You like-a the juice? The juice is good, ah?
In honour of my brain-damaged housemate Toula’s birthday, which I think of as the Greek Orthodox April Fools’ Day, I present an incident took place around this time several years ago. (As I recall, this happened a day before she left the house after turning one of the stove burners on to “glowing red-hot”, despite her assertions that this sort of thing has never happened.)
Toula [pouring]: Ugh! There’s something in this juice!
Me: Like what?
Toula: I don’t know. Something lumpy.
Me [looking over to see cranberry juice being poured out in clumps of fermented matter]: Ugh! Throw it out!
Toula: Do you think it’s gone bad?
Me: Yes! By god, yes! It’s fermenting!
Toula: But I haven’t had it that long.
Me: How long?
Toula: Only since Christmas.
Me: Since Christmas?!
Me: Toula, it’s April!
Me: So Christmas was three and a half months ago!
Me: More than a full season!
Me: More than a quarter of a year!
Me: That’s a long time!
Toula: But it shouldn’t be bad, right?
Me: Yes! It should! Or it should be wine by now!
Toula: But I always keep juice this long and nothing’s happened. This must not have any preservatives. [checking label] “Contains preservatives.”
Me: You can’t keep juice that long! You can’t keep any food that long!
Toula: But it was in the fridge!
Me: Doesn’t matter! It needs to be frozen to keep that long. I wouldn’t trust even refrigerated juice more than a week or so.
Toula: But I’ve kept this can of orange juice open in the fridge for three weeks and it’s okay. [Sips from can of thawed orange juice concentrate]
Me: Why would you open a can of orange juice and use only part of it? You’re going to get food poisoning! I don’t know why you’re not dead already!
Toula: Hmm … good genes, I guess.
Me: No, I would guess the exact opposite!

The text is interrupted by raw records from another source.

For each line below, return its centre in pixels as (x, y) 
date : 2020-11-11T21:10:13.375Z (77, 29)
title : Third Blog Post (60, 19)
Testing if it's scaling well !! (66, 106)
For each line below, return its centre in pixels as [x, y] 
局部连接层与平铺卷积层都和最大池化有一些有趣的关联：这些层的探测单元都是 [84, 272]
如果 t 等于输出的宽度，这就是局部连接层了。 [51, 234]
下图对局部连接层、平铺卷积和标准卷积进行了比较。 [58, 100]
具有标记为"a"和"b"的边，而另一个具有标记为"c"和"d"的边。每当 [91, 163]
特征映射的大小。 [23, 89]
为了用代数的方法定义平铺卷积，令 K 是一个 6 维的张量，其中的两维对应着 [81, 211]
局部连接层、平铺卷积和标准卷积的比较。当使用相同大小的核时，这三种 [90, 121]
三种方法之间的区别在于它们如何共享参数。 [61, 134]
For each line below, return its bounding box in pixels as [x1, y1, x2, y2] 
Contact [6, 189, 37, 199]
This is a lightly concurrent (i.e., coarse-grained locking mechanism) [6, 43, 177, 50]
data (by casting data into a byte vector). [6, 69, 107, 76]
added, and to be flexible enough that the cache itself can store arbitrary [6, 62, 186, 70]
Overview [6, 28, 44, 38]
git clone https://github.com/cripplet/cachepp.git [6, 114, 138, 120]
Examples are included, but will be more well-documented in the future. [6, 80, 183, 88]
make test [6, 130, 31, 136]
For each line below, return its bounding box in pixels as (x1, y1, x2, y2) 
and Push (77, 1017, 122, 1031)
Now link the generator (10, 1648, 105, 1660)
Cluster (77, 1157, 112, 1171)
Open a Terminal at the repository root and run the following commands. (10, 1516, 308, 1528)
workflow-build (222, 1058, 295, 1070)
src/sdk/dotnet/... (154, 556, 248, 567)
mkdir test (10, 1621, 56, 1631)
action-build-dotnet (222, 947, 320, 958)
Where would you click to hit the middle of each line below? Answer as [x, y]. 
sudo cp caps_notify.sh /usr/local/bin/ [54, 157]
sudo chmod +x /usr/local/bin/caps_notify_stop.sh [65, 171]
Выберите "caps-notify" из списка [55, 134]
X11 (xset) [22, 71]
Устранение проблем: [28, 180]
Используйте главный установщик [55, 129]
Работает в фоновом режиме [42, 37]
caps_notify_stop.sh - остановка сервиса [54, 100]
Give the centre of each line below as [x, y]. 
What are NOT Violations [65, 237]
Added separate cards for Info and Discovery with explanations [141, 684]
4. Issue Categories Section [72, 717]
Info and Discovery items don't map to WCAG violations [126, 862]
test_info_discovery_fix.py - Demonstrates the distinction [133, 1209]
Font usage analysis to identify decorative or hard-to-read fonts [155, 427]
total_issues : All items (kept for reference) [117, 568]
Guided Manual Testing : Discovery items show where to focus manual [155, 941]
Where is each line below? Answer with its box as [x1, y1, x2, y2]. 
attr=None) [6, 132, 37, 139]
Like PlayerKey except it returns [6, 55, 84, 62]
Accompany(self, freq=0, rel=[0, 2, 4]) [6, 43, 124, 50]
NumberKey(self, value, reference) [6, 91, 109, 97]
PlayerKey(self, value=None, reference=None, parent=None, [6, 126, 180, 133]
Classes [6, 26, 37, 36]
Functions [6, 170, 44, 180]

Postscript: Months later, I remember seeing a big five-litre container of juice that she’d left sitting on the floor beside the fridge (it being too big to fit inside) that had a film of green-blue mold floating on top. I just shrugged and walked away. And just earlier today, I noticed that someone (I wonder who) had left a package of roast pork loin deli meat on the kitchen table, and it was starting to turn ripe. Again, instead of tossing it, I just shrugged and decided to wait to see how long it would take the owner to either throw it out or eat it — you know, in the name of science. Whatever happened, it’s gone now, though the rotten meat smell lingers.